3. **Registry immutability**

   * Does not change the meaning of any assigned `HashId`,
   * Does not use reserved IDs as custom algorithms outside the formal registry process.

4. **Family compliance for extra algorithms**

   * For any additional `"ASL1"` algorithms claimed:

     * ensures they satisfy §3.1,
     * documents their digest length and behavior.

5. **Integration with ASL/1-CORE**

   * Uses `ASL/CORE-REF-DERIVE/1` when deriving References in the ASL/1 context,
   * For `ASL_ENC_CORE_V1` and `hash_id = 0x0001`, uses `HASH-ASL1-256` unless a profile explicitly specifies another algorithm.

---

## 8. Security Considerations

1. **Collision risk**

   * Collisions in `HASH-ASL1-256` would be a severe substrate-level integrity issue for systems that rely only on `HashId = 0x0001`.
   * Higher layers (CIL/1, FCT/1, FER/1, OI/1, TGK/PROV-style profiles) SHOULD:

     * assume collisions are possible in principle,
     * provide detection and mitigation strategies (e.g. optional dual-hash, anomaly logging).

2. **Algorithm deprecation**

   * If `HASH-ASL1-256` becomes weak:

     * future specs MAY introduce a new mandatory algorithm,
     * migration strategies SHOULD be defined at profile / domain layers.

   * Existing References with `HashId = 0x0001` remain valid as historical IDs; their meaning MUST NOT be changed.

3. **Side-channel resistance**

   * Implementations SHOULD mitigate timing/cache/power side channels, especially in shared environments.
   * Use well-reviewed crypto libraries where possible.

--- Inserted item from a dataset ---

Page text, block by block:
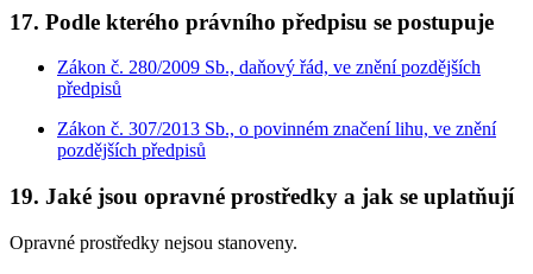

4. **Non-ASL1 hash usage**

   * Systems MAY use other hash functions (e.g., for local caches, external APIs),
   * Such functions MUST NOT reuse `HashId`s defined in this registry for `Reference.hash_id`,
   * They MUST be clearly separated from ASL/1 identity semantics.

---

## 9. Example (Non-Normative)

Given:

* `EncodingProfileId = ASL_ENC_CORE_V1 (0x0001)`,
* algorithm `HASH-ASL1-256` (`HashId = 0x0001`),
* Artifact:

  ```text
  Artifact {
    bytes    = 0xDE AD
    type_tag = none
  }
  ```

Assume `ENC/ASL1-CORE v1` canonical Artifact encoding:

```text
00                 ; has_type_tag = false
0000000000000002   ; bytes_len = 2 (u64)
DEAD               ; bytes
```

Then:

1. `ArtifactBytes = encode_artifact_core_v1(Artifact)`.
2. `digest = HASH-ASL1-256(ArtifactBytes)` (SHA-256).
3. `Reference = { hash_id = 0x0001, digest = digest }`.
4. `ReferenceBytes` under `ENC/ASL1-CORE v1`:

   ```text
   0001 <32 bytes of digest>
   ```

The frame boundary (e.g., length prefix or message boundary) determines where the digest ends. A consumer that knows `hash_id = 0x0001` and implements HASH/ASL1 will:

* expect exactly 32 digest bytes,
* treat any other length as an error.

This `Reference` can be used consistently across `ASL/1-STORE`, `TGK/1-CORE`, `PEL/1`, `CIL/1`, `FER/1`, `FCT/1`, `OI/1`, with equality defined by `ASL/1-CORE`.

---

## Document History

* **0.2.4 (2025-11-16):** Registered as Tier-1 spec and aligned to the Amduat 2.0 substrate baseline.